A cell-free DNA test based on the presence of DNA methylation has proven highly specific as a multicancer detection test and appears especially good at detecting high-risk malignancies. In most cases, it can also accurately pinpoint the tumor’s tissue of origin, researchers reported at the 2019 ASCO Annual Meeting.

“Our hope is that someday, with this assay, individuals at risk for cancer can simply get a single blood test (as a complement to other screening methods), and it would find cancer with high specificity,” Geoffrey R. Oxnard, MD, Associate Professor of Medicine at Harvard Medical School and a thoracic oncologist at Dana-Farber Cancer Institute, told The ASCO Post.

Geoffrey R. Oxnard, MD

Minetta C. Liu, MD

“We see 90% accuracy overall for identifying the tissue of origin, which is critical for guiding the efficient downstream workup for a positive signal,” added fellow investigator Minetta C. Liu, MD, Research Chair and Professor in the Department of Oncology at the Mayo Clinic, Rochester.

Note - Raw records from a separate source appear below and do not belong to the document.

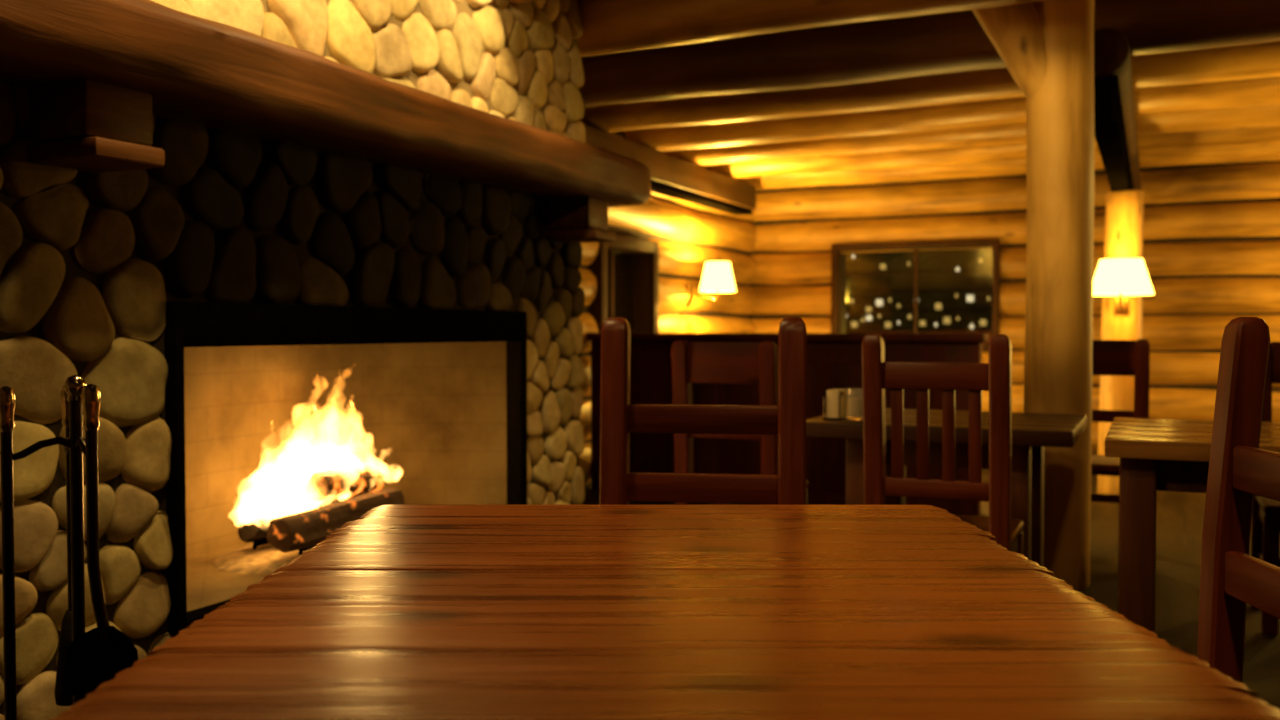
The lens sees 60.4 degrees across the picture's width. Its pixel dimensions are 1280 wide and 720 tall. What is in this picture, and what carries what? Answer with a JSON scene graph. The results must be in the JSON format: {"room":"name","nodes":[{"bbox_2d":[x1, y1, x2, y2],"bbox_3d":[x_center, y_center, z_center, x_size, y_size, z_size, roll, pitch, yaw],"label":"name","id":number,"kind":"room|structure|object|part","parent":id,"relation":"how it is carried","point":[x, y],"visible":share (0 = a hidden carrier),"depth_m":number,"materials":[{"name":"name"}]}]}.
{"room":"lodge restaurant","nodes":[
{"label":"lodge restaurant","id":0,"kind":"room"},
{"bbox_2d":[579,130,756,485],"bbox_3d":[-1.447,-0.431,5.410,0.350,2.742,12.200,1,2,25],"label":"wall","id":1,"kind":"structure","parent":0,"point":[689,235],"depth_m":8.97,"materials":[{"name":"brown wood"}]},
{"bbox_2d":[589,235,658,354],"bbox_3d":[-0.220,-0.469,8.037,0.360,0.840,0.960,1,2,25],"label":"door","id":2,"kind":"structure","parent":1,"relation":"in","point":[625,269],"depth_m":8.33,"materials":[{"name":"brown wood"}]},
{"bbox_2d":[583,124,755,214],"bbox_3d":[-0.066,-1.356,7.632,0.200,0.255,4.760,1,2,25],"label":"support beam","id":3,"kind":"structure","parent":1,"relation":"attached to","point":[671,176],"depth_m":8.30,"materials":[{"name":"brown wood"}]},
{"bbox_2d":[686,261,735,304],"bbox_3d":[0.577,-0.623,8.931,0.415,0.340,0.300,1,2,25],"label":"wall lamp","id":4,"kind":"object","parent":1,"relation":"attached to","point":[717,276],"visible":1,"depth_m":8.81,"materials":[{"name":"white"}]},
{"bbox_3d":[0.519,-0.546,8.960,0.260,0.136,0.018,1,2,25],"label":"arm","id":5,"kind":"part","parent":4,"relation":"part of","materials":[{"name":"gold metal"}]},
{"bbox_3d":[0.629,-0.673,8.905,0.300,0.240,0.300,1,2,25],"label":"lamp shade","id":6,"kind":"part","parent":4,"relation":"part of","materials":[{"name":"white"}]},
{"bbox_2d":[586,333,988,514],"bbox_3d":[0.841,0.357,6.902,2.560,1.050,0.200,1,2,25],"label":"wall","id":7,"kind":"structure","parent":0,"point":[834,360],"depth_m":6.75,"materials":[{"name":"brown wood"}]},
{"bbox_3d":[0.841,-0.143,6.889,2.560,0.050,0.200,1,2,25],"label":"cap rail","id":8,"kind":"part","parent":7,"relation":"part of","materials":[{"name":"brown wood"}]},
{"bbox_2d":[581,469,1279,709],"bbox_3d":[1.998,1.016,3.842,8.400,0.100,12.400,1,2,25],"label":"floor","id":9,"kind":"structure","parent":0,"point":[1180,515],"depth_m":4.76,"materials":[{"name":"brown wood"}]},
{"bbox_2d":[13,375,85,704],"bbox_3d":[-1.135,0.520,2.215,0.271,0.980,0.260,0,2,0],"label":"stand","id":10,"kind":"object","parent":9,"relation":"on","point":[74,445],"visible":0.87,"depth_m":2.20,"materials":[{"name":"black metal"}]},
{"bbox_2d":[0,386,16,719],"bbox_3d":[-1.241,0.456,2.179,0.053,0.810,0.034,0,2,0],"label":"fire poker","id":11,"kind":"object","parent":10,"relation":"hanging from","point":[7,395],"visible":1,"depth_m":2.17,"materials":[{"name":"black metal"}]},
{"bbox_3d":[-1.250,0.096,2.169,0.034,0.090,0.034,0,2,0],"label":"handle","id":12,"kind":"part","parent":11,"relation":"part of","materials":[{"name":"metal"}]},
{"bbox_3d":[-1.199,0.178,2.193,0.144,0.050,0.040,0,2,0],"label":"hook arm","id":13,"kind":"part","parent":10,"relation":"part of","materials":[{"name":"black metal"}]},
{"bbox_3d":[-1.155,0.173,2.234,0.019,0.043,0.083,-1,2,-39],"label":"hook arm","id":14,"kind":"part","parent":10,"relation":"part of","materials":[{"name":"black metal"}]},
{"bbox_2d":[54,386,86,705],"bbox_3d":[-1.176,0.378,2.277,0.072,0.660,0.071,0,2,0],"label":"brush","id":15,"kind":"object","parent":10,"relation":"hanging from","point":[65,641],"visible":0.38,"depth_m":2.26,"materials":[{"name":"black metal"}]},
{"bbox_3d":[-1.176,0.093,2.269,0.034,0.090,0.034,0,2,0],"label":"handle","id":16,"kind":"part","parent":15,"relation":"part of","materials":[{"name":"metal"}]},
{"bbox_3d":[-1.176,0.318,2.275,0.017,0.420,0.018,0,2,0],"label":"rod","id":17,"kind":"part","parent":15,"relation":"part of","materials":[{"name":"black metal"}]},
{"bbox_3d":[-1.130,0.058,2.202,0.040,0.055,0.040,0,2,0],"label":"knob","id":18,"kind":"part","parent":10,"relation":"part of","materials":[{"name":"metal"}]},
{"bbox_3d":[-1.102,0.175,2.180,0.084,0.043,0.018,1,2,40],"label":"hook arm","id":19,"kind":"part","parent":10,"relation":"part of","materials":[{"name":"black metal"}]},
{"bbox_2d":[64,384,137,696],"bbox_3d":[-1.042,0.349,2.143,0.144,0.605,0.051,0,2,0],"label":"shovel","id":20,"kind":"object","parent":10,"relation":"hanging from","point":[95,657],"visible":0.91,"depth_m":2.15,"materials":[{"name":"black metal"}]},
{"bbox_3d":[-1.070,0.092,2.145,0.034,0.090,0.034,0,2,0],"label":"handle","id":21,"kind":"part","parent":20,"relation":"part of","materials":[{"name":"metal"}]},
{"bbox_3d":[-1.058,0.328,2.151,0.045,0.452,0.022,0,2,0],"label":"rod","id":22,"kind":"part","parent":20,"relation":"part of","materials":[{"name":"black metal"}]},
{"bbox_2d":[0,0,650,719],"bbox_3d":[-1.425,-0.364,3.376,1.397,2.706,4.130,1,2,25],"label":"fireplace","id":23,"kind":"object","parent":9,"relation":"on","point":[279,243],"visible":0.85,"depth_m":3.26,"materials":[{"name":"stone"}]},
{"bbox_2d":[211,538,315,573],"bbox_3d":[-1.126,0.626,3.879,0.524,0.075,0.860,1,2,25],"label":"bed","id":24,"kind":"object","parent":23,"relation":"in","point":[266,558],"depth_m":3.60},
{"bbox_3d":[-1.220,0.636,3.909,0.020,0.054,0.420,1,2,25],"label":"foot rail","id":25,"kind":"part","parent":24,"relation":"part of","materials":[{"name":"black metal"}]},
{"bbox_3d":[-1.134,0.627,3.868,0.282,0.075,0.420,1,2,25],"label":"fire grate","id":26,"kind":"part","parent":24,"relation":"part of","materials":[{"name":"black metal"}]},
{"bbox_2d":[238,498,349,542],"bbox_3d":[-1.181,0.548,3.899,0.121,0.119,0.545,1,2,25],"label":"log","id":27,"kind":"object","parent":24,"relation":"on","point":[254,522],"visible":0.41,"depth_m":3.69,"materials":[{"name":"brown wood"}]},
{"bbox_2d":[304,465,383,501],"bbox_3d":[-1.062,0.447,3.972,0.101,0.126,0.388,0,2,16],"label":"log","id":28,"kind":"object","parent":27,"relation":"on","point":[348,482],"visible":0.94,"depth_m":3.90,"materials":[{"name":"brown wood"}]},
{"bbox_3d":[-1.039,0.638,3.825,0.020,0.054,0.420,1,2,25],"label":"foot rail","id":29,"kind":"part","parent":24,"relation":"part of","materials":[{"name":"black paint"}]},
{"bbox_2d":[267,487,404,552],"bbox_3d":[-1.029,0.544,3.790,0.136,0.142,0.574,1,2,25],"label":"log","id":30,"kind":"object","parent":24,"relation":"on","point":[305,529],"visible":0.76,"depth_m":3.64,"materials":[{"name":"brown wood"}]},
{"bbox_2d":[50,505,1279,719],"bbox_3d":[0.032,0.659,1.328,1.064,0.750,1.403,0,2,0],"label":"dining table","id":31,"kind":"object","parent":9,"relation":"on","point":[402,612],"visible":1,"depth_m":1.17,"materials":[{"name":"brown wood"}]},
{"bbox_2d":[599,317,806,504],"bbox_3d":[0.118,0.456,2.377,0.478,1.100,0.498,0,2,8],"label":"dining chair","id":32,"kind":"object","parent":9,"relation":"on","point":[619,418],"visible":0.31,"depth_m":2.55,"materials":[{"name":"red wood"}]},
{"bbox_3d":[-0.059,0.449,2.603,0.064,1.100,0.099,0,2,8],"label":"post","id":33,"kind":"part","parent":32,"relation":"part of","materials":[{"name":"red wood"}]},
{"bbox_3d":[0.145,0.298,2.560,0.365,0.066,0.028,0,2,8],"label":"rail","id":34,"kind":"part","parent":32,"relation":"part of","materials":[{"name":"red wood"}]},
{"bbox_3d":[0.146,0.138,2.566,0.365,0.066,0.028,0,2,8],"label":"rail","id":35,"kind":"part","parent":32,"relation":"part of","materials":[{"name":"red wood"}]},
{"bbox_3d":[0.351,0.451,2.546,0.064,1.100,0.099,0,2,8],"label":"post","id":36,"kind":"part","parent":32,"relation":"part of","materials":[{"name":"red wood"}]},
{"bbox_2d":[671,340,807,504],"bbox_3d":[0.411,0.435,4.397,0.416,1.030,0.497,1,2,25],"label":"dining chair","id":37,"kind":"object","parent":9,"relation":"on","point":[756,363],"visible":0.23,"depth_m":4.19,"materials":[{"name":"red wood"}]},
{"bbox_3d":[0.166,0.438,4.290,0.062,1.030,0.097,1,2,25],"label":"post","id":38,"kind":"part","parent":37,"relation":"part of","materials":[{"name":"red wood"}]},
{"bbox_3d":[0.324,0.011,4.198,0.305,0.160,0.028,1,2,25],"label":"rail","id":39,"kind":"part","parent":37,"relation":"part of","materials":[{"name":"red wood"}]},
{"bbox_3d":[0.331,0.275,4.221,0.305,0.055,0.028,1,2,25],"label":"rail","id":40,"kind":"part","parent":37,"relation":"part of","materials":[{"name":"red wood"}]},
{"bbox_3d":[0.487,0.442,4.141,0.062,1.030,0.097,1,2,25],"label":"post","id":41,"kind":"part","parent":37,"relation":"part of","materials":[{"name":"red wood"}]},
{"bbox_3d":[0.660,0.735,4.525,0.050,0.424,0.050,1,2,25],"label":"leg","id":42,"kind":"part","parent":37,"relation":"part of","materials":[{"name":"red wood"}]},
{"bbox_2d":[862,334,1023,553],"bbox_3d":[0.955,0.448,3.427,0.422,1.058,0.495,1,2,25],"label":"dining chair","id":43,"kind":"object","parent":9,"relation":"on","point":[878,375],"visible":0.52,"depth_m":3.23,"materials":[{"name":"red wood"}]},
{"bbox_3d":[0.705,0.451,3.322,0.058,1.058,0.093,1,2,25],"label":"post","id":44,"kind":"part","parent":43,"relation":"part of","materials":[{"name":"red wood"}]},
{"bbox_3d":[0.868,0.047,3.228,0.315,0.080,0.028,1,2,25],"label":"rail","id":45,"kind":"part","parent":43,"relation":"part of","materials":[{"name":"red wood"}]},
{"bbox_3d":[0.876,0.382,3.255,0.315,0.055,0.028,1,2,25],"label":"rail","id":46,"kind":"part","parent":43,"relation":"part of","materials":[{"name":"red wood"}]},
{"bbox_3d":[0.969,0.536,3.459,0.410,0.035,0.430,1,2,25],"label":"seat","id":47,"kind":"part","parent":43,"relation":"part of","materials":[{"name":"red wood"}]},
{"bbox_3d":[1.035,0.455,3.168,0.058,1.058,0.093,1,2,25],"label":"post","id":48,"kind":"part","parent":43,"relation":"part of","materials":[{"name":"red wood"}]},
{"bbox_3d":[1.125,0.589,3.366,0.024,0.060,0.370,1,2,25],"label":"seat rail","id":49,"kind":"part","parent":43,"relation":"part of","materials":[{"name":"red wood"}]},
{"bbox_3d":[1.208,0.762,3.552,0.050,0.424,0.050,1,2,25],"label":"leg","id":50,"kind":"part","parent":43,"relation":"part of","materials":[{"name":"red wood"}]},
{"bbox_2d":[806,408,1086,565],"bbox_3d":[1.123,0.586,4.018,0.895,0.750,0.799,1,2,25],"label":"dining table","id":51,"kind":"object","parent":9,"relation":"on","point":[1031,432],"visible":0.49,"depth_m":3.79,"materials":[{"name":"brown wood"}]},
{"bbox_2d":[823,389,845,419],"bbox_3d":[0.702,0.158,3.949,0.062,0.105,0.110,1,2,25],"label":"napkin holder","id":52,"kind":"object","parent":51,"relation":"on","point":[835,398],"visible":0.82,"depth_m":3.91,"materials":[{"name":"beige metal"}]},
{"bbox_2d":[845,388,862,419],"bbox_3d":[0.770,0.157,3.906,0.084,0.110,0.084,1,2,25],"label":"glass","id":53,"kind":"object","parent":51,"relation":"on","point":[853,396],"visible":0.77,"depth_m":3.87,"materials":[{"name":"white"}]},
{"bbox_3d":[0.788,0.614,3.909,0.100,0.700,0.100,1,2,25],"label":"leg","id":54,"kind":"part","parent":51,"relation":"part of","materials":[{"name":"brown wood"}]},
{"bbox_3d":[0.991,0.602,4.344,0.100,0.700,0.100,1,2,25],"label":"leg","id":55,"kind":"part","parent":51,"relation":"part of","materials":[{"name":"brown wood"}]},
{"bbox_3d":[1.255,0.620,3.692,0.100,0.700,0.100,1,2,25],"label":"leg","id":56,"kind":"part","parent":51,"relation":"part of","materials":[{"name":"brown wood"}]},
{"bbox_3d":[1.458,0.608,4.127,0.100,0.700,0.100,1,2,25],"label":"leg","id":57,"kind":"part","parent":51,"relation":"part of","materials":[{"name":"brown wood"}]},
{"bbox_2d":[972,0,1094,590],"bbox_3d":[1.577,-0.410,4.614,0.616,2.708,0.276,0,2,6],"label":"log post","id":58,"kind":"object","parent":9,"relation":"on","point":[1047,47],"visible":0.88,"depth_m":4.49,"materials":[{"name":"brown wood"}]},
{"bbox_2d":[1094,28,1141,190],"bbox_3d":[2.989,-1.265,6.855,0.205,0.397,4.890,1,2,25],"label":"support beam","id":59,"kind":"structure","parent":58,"relation":"attached to","point":[1115,133],"depth_m":4.83,"materials":[{"name":"brown wood"}]},
{"bbox_2d":[1091,339,1149,502],"bbox_3d":[2.166,0.414,5.178,0.416,1.030,0.497,1,2,25],"label":"dining chair","id":60,"kind":"object","parent":9,"relation":"on","point":[1109,357],"visible":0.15,"depth_m":4.94,"materials":[{"name":"red wood"}]},
{"bbox_3d":[2.256,0.534,5.375,0.300,0.060,0.024,1,2,25],"label":"seat rail","id":61,"kind":"part","parent":60,"relation":"part of","materials":[{"name":"red wood"}]},
{"bbox_3d":[2.180,0.488,5.211,0.400,0.035,0.430,1,2,25],"label":"seat","id":62,"kind":"part","parent":60,"relation":"part of","materials":[{"name":"red wood"}]},
{"bbox_3d":[2.086,0.254,5.002,0.305,0.055,0.028,1,2,25],"label":"rail","id":63,"kind":"part","parent":60,"relation":"part of","materials":[{"name":"red wood"}]},
{"bbox_3d":[2.079,-0.011,4.979,0.305,0.160,0.028,1,2,25],"label":"rail","id":64,"kind":"part","parent":60,"relation":"part of","materials":[{"name":"red wood"}]},
{"bbox_3d":[2.242,0.421,4.922,0.062,1.030,0.097,1,2,25],"label":"post","id":65,"kind":"part","parent":60,"relation":"part of","materials":[{"name":"red wood"}]},
{"bbox_2d":[1098,190,1143,494],"bbox_3d":[3.063,-0.093,7.003,0.258,1.945,0.260,1,2,25],"label":"log post","id":66,"kind":"object","parent":9,"relation":"on","point":[1124,208],"visible":0.53,"depth_m":6.90,"materials":[{"name":"brown wood"}]},
{"bbox_2d":[1093,258,1154,313],"bbox_3d":[2.928,-0.446,6.696,0.370,0.328,0.440,1,2,25],"label":"wall lamp","id":67,"kind":"object","parent":66,"relation":"attached to","point":[1120,278],"visible":0.98,"depth_m":6.55,"materials":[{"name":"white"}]},
{"bbox_3d":[2.963,-0.376,6.772,0.017,0.137,0.251,1,2,25],"label":"arm","id":68,"kind":"part","parent":67,"relation":"part of","materials":[{"name":"gold metal"}]},
{"bbox_3d":[2.913,-0.502,6.663,0.370,0.215,0.370,1,2,25],"label":"lamp shade","id":69,"kind":"part","parent":67,"relation":"part of","materials":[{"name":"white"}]},
{"bbox_2d":[1104,417,1279,632],"bbox_3d":[2.059,0.603,3.399,1.125,0.750,0.929,1,2,25],"label":"dining table","id":70,"kind":"object","parent":9,"relation":"on","point":[1155,454],"visible":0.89,"depth_m":3.21,"materials":[{"name":"brown wood"}]},
{"bbox_3d":[1.473,0.631,3.260,0.100,0.700,0.100,1,2,25],"label":"leg","id":71,"kind":"part","parent":70,"relation":"part of","materials":[{"name":"brown wood"}]},
{"bbox_2d":[1197,317,1279,682],"bbox_3d":[0.703,0.484,1.513,0.492,1.090,0.446,0,2,2],"label":"dining chair","id":72,"kind":"object","parent":9,"relation":"on","point":[1231,579],"visible":0.99,"depth_m":1.67,"materials":[{"name":"red wood"}]},
{"bbox_3d":[0.895,0.327,1.502,0.028,0.066,0.345,0,2,2],"label":"rail","id":73,"kind":"part","parent":72,"relation":"part of","materials":[{"name":"red wood"}]},
{"bbox_3d":[0.905,0.167,1.497,0.028,0.066,0.345,0,2,2],"label":"rail","id":74,"kind":"part","parent":72,"relation":"part of","materials":[{"name":"red wood"}]},
{"bbox_2d":[1251,342,1279,634],"bbox_3d":[2.470,0.447,3.985,0.416,1.030,0.497,1,2,25],"label":"dining chair","id":75,"kind":"object","parent":9,"relation":"on","point":[1265,526],"visible":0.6,"depth_m":4.01,"materials":[{"name":"red wood"}]},
{"bbox_3d":[2.305,0.570,4.051,0.024,0.060,0.370,1,2,25],"label":"seat rail","id":76,"kind":"part","parent":75,"relation":"part of","materials":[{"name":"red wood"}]},
{"bbox_3d":[2.394,0.440,4.241,0.062,1.030,0.097,1,2,25],"label":"post","id":77,"kind":"part","parent":75,"relation":"part of","materials":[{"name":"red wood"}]},
{"bbox_3d":[2.456,0.522,3.957,0.400,0.035,0.430,1,2,25],"label":"seat","id":78,"kind":"part","parent":75,"relation":"part of","materials":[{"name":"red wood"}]},
{"bbox_3d":[2.221,0.753,3.874,0.050,0.424,0.050,1,2,25],"label":"leg","id":79,"kind":"part","parent":75,"relation":"part of","materials":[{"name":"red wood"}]},
{"bbox_3d":[2.557,0.012,4.161,0.305,0.160,0.028,1,2,25],"label":"rail","id":80,"kind":"part","parent":75,"relation":"part of","materials":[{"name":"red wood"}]},
{"bbox_2d":[750,158,1279,454],"bbox_3d":[4.403,-0.530,9.135,8.150,2.740,0.356,1,2,25],"label":"wall","id":81,"kind":"structure","parent":0,"point":[1211,231],"depth_m":9.15,"materials":[{"name":"brown wood"}]},
{"bbox_2d":[831,239,999,349],"bbox_3d":[2.513,-0.583,10.015,1.480,0.960,0.360,1,2,25],"label":"window","id":82,"kind":"structure","parent":81,"relation":"in","point":[838,261],"depth_m":9.99,"materials":[{"name":"brown wood"}]},
{"bbox_3d":[1.990,-1.760,3.747,8.400,0.125,12.442,1,2,25],"label":"ceiling","id":83,"kind":"structure","parent":0,"visible":0},
{"bbox_2d":[510,0,536,2],"bbox_3d":[2.411,-1.512,2.942,6.450,0.313,0.310,1,2,25],"label":"joist","id":84,"kind":"object","parent":83,"relation":"attached to","point":[514,1],"visible":1,"depth_m":4.30,"materials":[{"name":"brown wood"}]},
{"bbox_2d":[578,0,1045,56],"bbox_3d":[2.254,-1.538,3.930,7.570,0.314,0.312,1,2,25],"label":"joist","id":85,"kind":"object","parent":83,"relation":"attached to","point":[608,26],"visible":0.39,"depth_m":4.72,"materials":[{"name":"brown wood"}]},
{"bbox_2d":[578,0,1279,106],"bbox_3d":[2.677,-1.552,4.837,7.570,0.346,0.333,1,2,25],"label":"ceiling beam","id":86,"kind":"structure","parent":83,"relation":"attached to","point":[950,42],"depth_m":5.42,"materials":[{"name":"brown wood"}]},
{"bbox_2d":[578,41,1279,131],"bbox_3d":[3.043,-1.586,5.620,7.570,0.317,0.318,1,2,25],"label":"joist","id":87,"kind":"object","parent":83,"relation":"attached to","point":[1257,60],"visible":0.38,"depth_m":6.25,"materials":[{"name":"brown wood"}]},
{"bbox_2d":[624,76,1279,150],"bbox_3d":[3.373,-1.600,6.329,7.570,0.321,0.318,1,2,25],"label":"joist","id":88,"kind":"object","parent":83,"relation":"attached to","point":[1265,91],"visible":0.42,"depth_m":6.97,"materials":[{"name":"brown wood"}]},
{"bbox_2d":[668,105,1279,164],"bbox_3d":[3.704,-1.622,7.038,7.570,0.311,0.314,1,2,25],"label":"joist","id":89,"kind":"object","parent":83,"relation":"attached to","point":[1257,116],"visible":0.38,"depth_m":7.67,"materials":[{"name":"brown wood"}]},
{"bbox_2d":[706,126,1279,177],"bbox_3d":[4.033,-1.639,7.744,7.570,0.316,0.327,1,2,25],"label":"joist","id":90,"kind":"object","parent":83,"relation":"attached to","point":[1260,136],"visible":0.35,"depth_m":8.40,"materials":[{"name":"brown wood"}]},
{"bbox_2d":[737,145,1279,188],"bbox_3d":[4.361,-1.661,8.447,7.570,0.317,0.321,1,2,25],"label":"joist","id":91,"kind":"object","parent":83,"relation":"attached to","point":[1210,155],"visible":0.34,"depth_m":9.12,"materials":[{"name":"brown wood"}]},
{"label":"outside","id":92,"kind":"structure","parent":0,"visible":0},
{"bbox_2d":[846,250,992,342],"bbox_3d":[3.089,-0.519,14.660,10.000,2.300,0.060,1,2,25],"label":"window","id":93,"kind":"structure","parent":92,"point":[861,262],"depth_m":14.33,"materials":[{"name":"black glass"}]},
{"bbox_2d":[846,312,913,327],"bbox_3d":[2.636,-0.439,12.070,0.734,0.165,0.065,1,2,25],"label":"string lights","id":94,"kind":"object","parent":93,"relation":"hanging from","point":[868,317],"depth_m":12.09,"materials":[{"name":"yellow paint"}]},
{"bbox_2d":[846,296,913,311],"bbox_3d":[2.608,-0.610,11.946,0.727,0.166,0.065,1,2,25],"label":"string lights","id":95,"kind":"object","parent":93,"relation":"hanging from","point":[879,302],"depth_m":11.93,"materials":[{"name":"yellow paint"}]},
{"bbox_2d":[863,253,913,268],"bbox_3d":[2.704,-1.079,11.955,0.542,0.170,0.054,1,2,25],"label":"string lights","id":96,"kind":"object","parent":93,"relation":"hanging from","point":[882,266],"depth_m":11.96,"materials":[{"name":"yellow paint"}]},
{"bbox_2d":[918,314,990,328],"bbox_3d":[3.355,-0.411,11.736,0.746,0.149,0.065,1,2,25],"label":"string lights","id":97,"kind":"object","parent":93,"relation":"hanging from","point":[946,320],"depth_m":11.73,"materials":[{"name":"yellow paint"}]},
{"bbox_2d":[918,291,991,309],"bbox_3d":[3.324,-0.627,11.611,0.748,0.187,0.065,1,2,25],"label":"string lights","id":98,"kind":"object","parent":93,"relation":"hanging from","point":[938,306],"depth_m":11.59,"materials":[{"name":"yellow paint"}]},
{"bbox_2d":[919,256,992,271],"bbox_3d":[3.348,-1.018,11.656,0.751,0.164,0.054,1,2,25],"label":"string lights","id":99,"kind":"object","parent":93,"relation":"hanging from","point":[980,260],"depth_m":11.63,"materials":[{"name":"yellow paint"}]}
]}

Screening tests for early cancer detection are often criticized due to the risk of overdiagnosis. What is needed is a highly specific test with a low rate of false-positive results—one that will minimize the detection of indolent cancers and spare patients unnecessary testing, according to Dr. ­Oxnard. “Specificity should be the rule if our goal is to detect cancer in asymptomatic, otherwise healthy persons,” he said.

Substudies of CCGA Project

At the ASCO meeting, Drs. Liu and Oxnard reported the results of substudies of the Circulating Cell-Free Genome Atlas (CCGA) project, a prospective, multicenter study of more than 15,000 individuals (56% with cancer). The aim is to develop a noninvasive cancer detection assay.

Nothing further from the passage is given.